Jekyll, Hyde, and the secret everyone knows

I am teaching The Strange Case of Dr. Jekyll and Mr. Hyde this week. My students all know Dr. Jekyll and Mr. Hyde. Or rather, they know the main conceit: that Hyde is Jekyll. Most of my students have never read Stevenson’s original story, but it has become like a minor Frankenstein, absorbed into the fabric of popular culture.

What this obscures is something really quite interesting about the story–that is it is centrally a mystery. The primary conflict or problem that motivates the plot revolves around the question of the relationship between the odious Mr. Hyde and the upstanding Dr. Jekyll. In its original context, for readers who do not come to the text with the knowledge that the two figures are one in the same, the entire interest of the text is bound up in that discovery.

I try to stress this to my students, and we approach the issue in a couple of different ways. As artificial as mapping out plot using structures like Freytag’s pyramid can be, in this case it is sometimes helpful. Reducing the story to its elements of plot lets us look at it as a structure, and focus not on what we already know about the Jekyll and Hyde relationship, but on how and when that information is presented.

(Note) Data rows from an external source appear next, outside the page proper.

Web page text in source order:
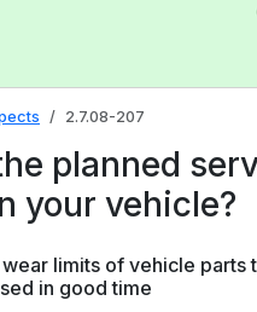
2.7.08-207
planned
your vehicle?
limits of vehicle parts
in good time
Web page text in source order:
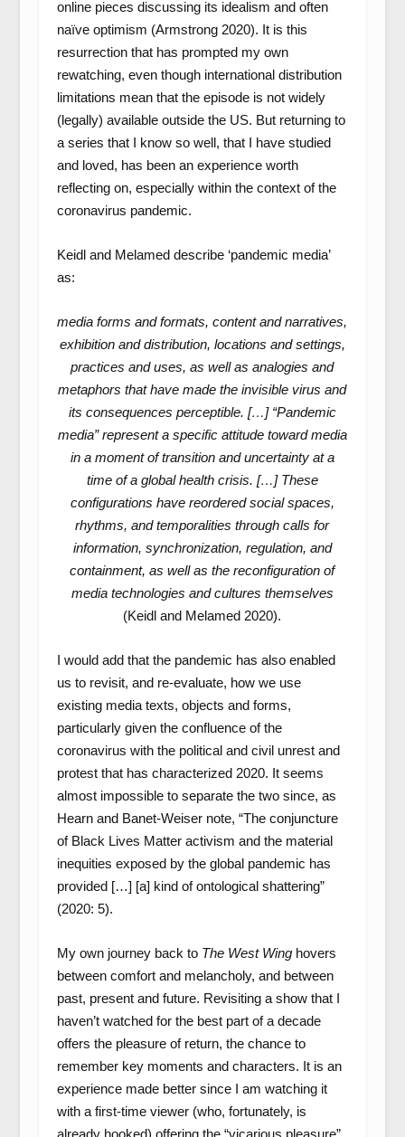
online pieces discussing its idealism and often
naïve optimism (Armstrong 2020). It is this
resurrection that has prompted my own
rewatching, even though international distribution
limitations mean that the episode is not widely
(legally) available outside the US. But returning to
a series that I know so well, that I have studied
and loved, has been an experience worth
reflecting on, especially within the context of the
coronavirus pandemic.
Keidl and Melamed describe ‘pandemic media’
as:
media forms and formats, content and narratives,
exhibition and distribution, locations and settings,
practices and uses, as well as analogies and
metaphors that have made the invisible virus and
its consequences perceptible. […] “Pandemic
media” represent a specific attitude toward media
in a moment of transition and uncertainty at a
time of a global health crisis. […] These
configurations have reordered social spaces,
rhythms, and temporalities through calls for
information, synchronization, regulation, and
containment, as well as the reconfiguration of
media technologies and cultures themselves
(Keidl and Melamed 2020).
I would add that the pandemic has also enabled
us to revisit, and re-evaluate, how we use
existing media texts, objects and forms,
particularly given the confluence of the
coronavirus with the political and civil unrest and
protest that has characterized 2020. It seems
almost impossible to separate the two since, as
Hearn and Banet-Weiser note, “The conjuncture
of Black Lives Matter activism and the material
inequities exposed by the global pandemic has
provided […] [a] kind of ontological shattering”
(2020: 5).
My own journey back to The West Winghovers
between comfort and melancholy, and between
past, present and future. Revisiting a show that I
haven’t watched for the best part of a decade
offers the pleasure of return, the chance to
remember key moments and characters. It is an
experience made better since I am watching it
with a first-time viewer (who, fortunately, is

I also ask them to put themselves in the shoes of a late-Victorian reader who comes to the text with no foreknowledge. I ask them to think about their experiences with similar narratives from their own media context. Fight Club is always useful (and can be viewed as an adaptation of Jekyll and Hyde). Most of my students have seen the film, some have even read the novel, so I ask them to think about when they first saw it and what the experience of the “twist” was like. I suspect that Fight Club will soon be too far in the past for most of my students, so I’m looking for more recent examples that help them view Stevenson’s novella from a fresher point of view.

I also wonder how long the mystery at the heart of Jekyll and Hyde lasted in its own time. It couldn’t have been too long. Punch published their parody “The Strange Case of Dr. T and Mr. H” within a month of the original novella, and (as seen above) numerous materials from the period advertising stage adaptations depict the Jekyll/Hyde split. Still, I never cease to wonder what it was like to follow the labyrinth of documents that make up Stevenson’s narrative to the revelation at the novel’s heart. Coming to the text with the knowledge I have, I can’t help but feel a little bit cheated.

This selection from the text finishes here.